Todo pasa bajo un cielo encapotado que precede a rápidas
tempestades en las tardes y espesas neblinas por la mañana. De realismo mágico
lo catalogo, el cual persiste en su casa donde un árbol de taparas adorna el patio
desde el cual puedes visualizar montañas y escuchar el adorable –que me recordó
tiempos mejores de mi casa- cantar de los sapitos. Con varias mecedoras donde escuchas
toda clase de historias, miras los primeros pasos de una bebé y sientes el
calor de una familia que se siente a desayunar junta.
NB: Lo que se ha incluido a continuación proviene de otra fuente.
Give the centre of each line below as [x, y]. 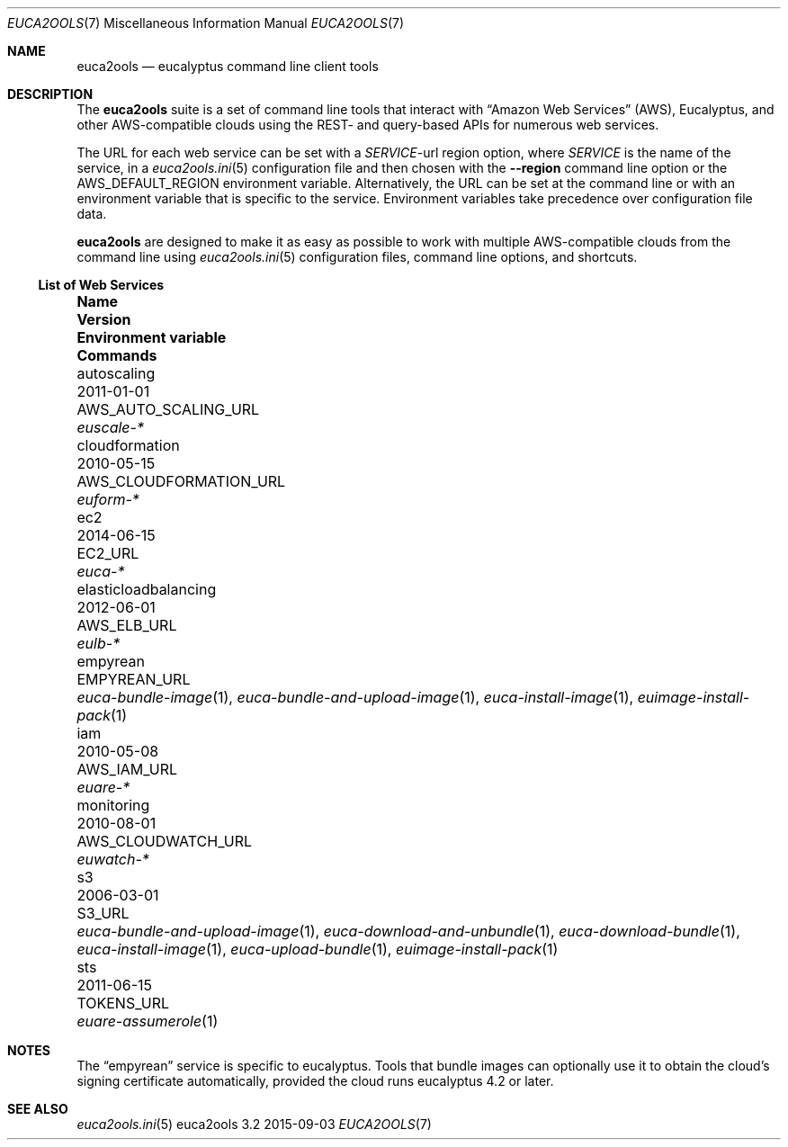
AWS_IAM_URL [127, 769]
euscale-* [110, 427]
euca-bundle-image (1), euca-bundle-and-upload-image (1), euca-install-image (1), [355, 697]
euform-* [108, 499]
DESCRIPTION [50, 94]
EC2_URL [108, 553]
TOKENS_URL [123, 1003]
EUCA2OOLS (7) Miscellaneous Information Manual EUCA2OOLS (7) [206, 23]
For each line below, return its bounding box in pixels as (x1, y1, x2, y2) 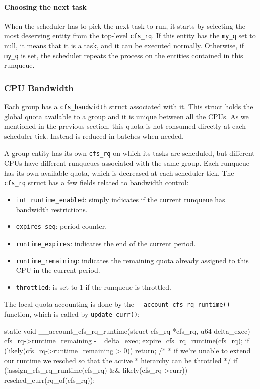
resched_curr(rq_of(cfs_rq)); (4, 374, 95, 385)
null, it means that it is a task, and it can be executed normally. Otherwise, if (4, 40, 244, 51)
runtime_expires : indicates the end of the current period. (16, 238, 196, 248)
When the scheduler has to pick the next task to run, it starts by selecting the (4, 20, 245, 31)
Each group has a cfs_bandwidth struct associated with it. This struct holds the (4, 101, 253, 112)
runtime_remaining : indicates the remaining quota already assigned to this (16, 255, 249, 265)
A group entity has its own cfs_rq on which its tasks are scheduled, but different (4, 147, 255, 158)
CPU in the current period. (16, 265, 100, 275)
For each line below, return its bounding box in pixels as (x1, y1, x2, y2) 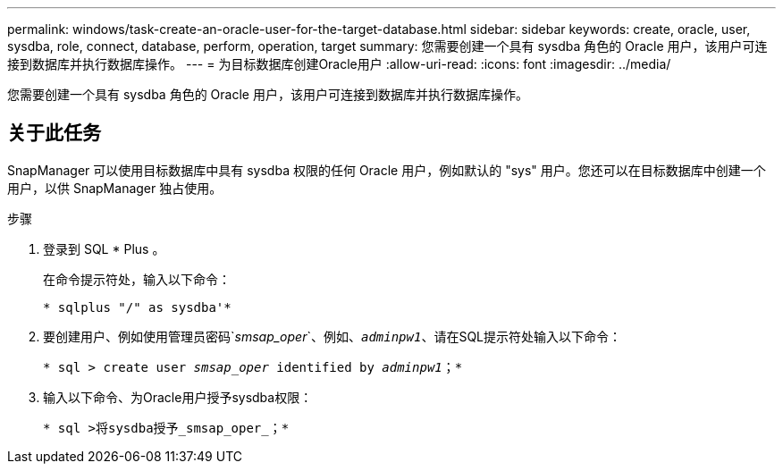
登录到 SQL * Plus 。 (43, 240, 165, 257)
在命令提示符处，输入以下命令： (43, 271, 231, 287)
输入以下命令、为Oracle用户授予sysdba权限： (43, 389, 313, 405)
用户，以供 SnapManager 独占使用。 (7, 180, 223, 196)
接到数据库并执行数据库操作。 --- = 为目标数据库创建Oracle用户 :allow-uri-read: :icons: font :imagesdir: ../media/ (7, 56, 671, 71)
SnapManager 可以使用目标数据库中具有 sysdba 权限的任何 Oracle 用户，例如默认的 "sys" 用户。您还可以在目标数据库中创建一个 (7, 162, 766, 178)
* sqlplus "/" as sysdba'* (43, 299, 232, 315)
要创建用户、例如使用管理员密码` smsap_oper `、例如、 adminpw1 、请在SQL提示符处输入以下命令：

Elementos mágicos que son
percibidos por todos como parte de la normalidad, como por ejemplo…
“Santo, santo, santo es el señor, Dios del universo. Llenos
están el cielo y la tierra, de tu gloria, ¡Hosanna!”
No modifico con frecuencia el sonido del despertador –por no
decir nunca. No me parece inteligente relacionar el desdichado momento de
despertar obligado por una música o tono diferente, digamos, cada cierto número
de semanas. Menos inteligente si se trata de una canción que nos guste porque
créanme que pasarán muchos años antes de reconciliarse con la misma. A pesar de
esto he pasado por “en un racimo e’ banana yo dormía tranquilita” que cantaba
mi mamá durante toda mi educación primaria, The Imperial March en la
universidad y Rolling Tone ahora de residente de pediatría. Lo que no imaginé
fue despertar con ese cántico católico cada domingo a las 8:00 am… en Arenas.
Seguido de:
“Te voy a matar… cállate… te odio”
Que entra por la ventana cada cierto número de veces al día,
exclamados por la mejor vecina desquiciada que se puede tener en la vida.
Quizás son las personas que me han recibido con tanto cariño
y simpatía. Los momentos tan sublimes vividos en la casa –con piscina y rio-
escondida en Rio Caribe, a la que llegamos montados en la parte trasera de un
camión con un cielo estrellado sobre nosotros que me hizo sentir como Sam en
alguna escena de Las Ventajas De Ser Invisible. Las huidas rápidas cuando un
tiroteo está por comenzar. Tate tiene razón. El pescado con arepa y ensalada
las mañanas de domingo…
O simplemente, vivir todo eso a su lado es lo
que alimenta mi deseo de volver recurrentemente a Arenas.
A eso probablemente amor, le llaman.